Il merito particolarissimo di Riccardo Muti consiste nell’aver saputo cogliere e valorizzare quanto di prezioso contengono anche le esperienze più neglette e periferiche. Da quel momento in poi, Muti ha esportato in Italia e nel mondo la faccia buona della Calabria, quella che si fonda sulla bellezza e sulla forza educativa della musica.

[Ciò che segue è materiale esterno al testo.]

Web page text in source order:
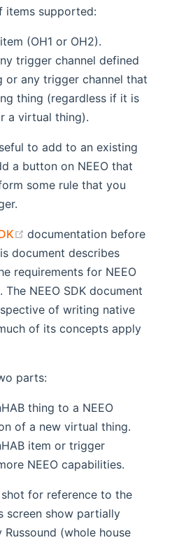
items supported:
(OH1 or OH2).
trigger channel defined
or any trigger channel that
thing (regardless if it is
a virtual thing).
to add to an existing
a button on NEEO that
some rule that you
(opens new window)
documentation before
document describes
requirements for NEEO
NEEO SDK document
of writing native
of its concepts apply
parts:
thing to a NEEO
of a new virtual thing.
item or trigger
NEEO capabilities.
shot for reference to the
screen show partially
(whole house

Ne è convinto anche il rettore Salvatore Berlingò che, nella sua prolusione, condivide quanto sostiene da tempo il Maestro Muti: «essere l’incanto della bellezza, come quello della musica, capace di e-ducare, ossia di condurre in alto, non solo addestrando e istruendo, ma, alla fine, anche riscattando ogni possibile deficienza della vita in comune».

E così l’Università Dante Alighieri di Reggio Calabria, ha riscontrato nella vita e nei comportamenti del Maestro, quegli elementi essenziali, tipicamente meridionali, tali da riconoscergli le caratteristiche di grande comunicatore delle politiche d’area mediterranea, fino a conferirgli la Laurea honoris causa.
Ricordando, nella laudatio academica, le linee principali della vita e delle attività del Maestro, il prof. Carlo Gelosi ha sottolineato «l’alto profilo di messaggero della cultura musicale italiana che il Maestro ha saputo costantemente testimoniare sia nel nostro Paese che nel mondo». Particolarmente attento alla funzione educativa della musica, il Maestro Muti si è sempre impegnato con energia e autorevolezza nella formazione, anche civile, dei giovani nei più diversi contesti sociali e territoriali. Negli ultimi anni il Muti ha svolto un ruolo importante nella valorizzazione del patrimonio culturale del territorio calabrese. Difesa del patrimonio e della tradizione popolare, nonché promozione della cultura territoriale calabrese.

La laudatio prosegue con Eduardo Lamberti Castronuovo, ma tocca anche le corde emotive nel ricordo dei passi che hanno portato all'avvicinamento di Muti ai giovani calabresi. Non ha dubbi Lamberti sull'importanza del Mestro e sul valore del conferimento della laurea ad honorem. «Credo che nessun politico, - dichiara - letterato o rappresentante della cultura, abbia mai saputo far conoscere al mondo intero, l’identità vera del popolo calabrese, come ha fatto lei, caro Maestro Muti». Lamberti parla con il cuore, riconosce l'importanza della musica nell'unire le persone, anche quelle che nei piccoli luoghi di frontiera, fino a poco tempo fa erano contrapposte. Ne riconosce il valore perché: «chi oggi suona uno strumento di vita domani non ne potrà imbracciare uno di morte».

La cerimonia si è conclusa sulle note della Fanfara dei Carabinieri in concerto con l'Orchestra Giovanile di Fiati della Provincia, in cui sono rappresentati tutti i complessi bandistici dell'intero territorio. Un omaggio al Maestro e all'uomo.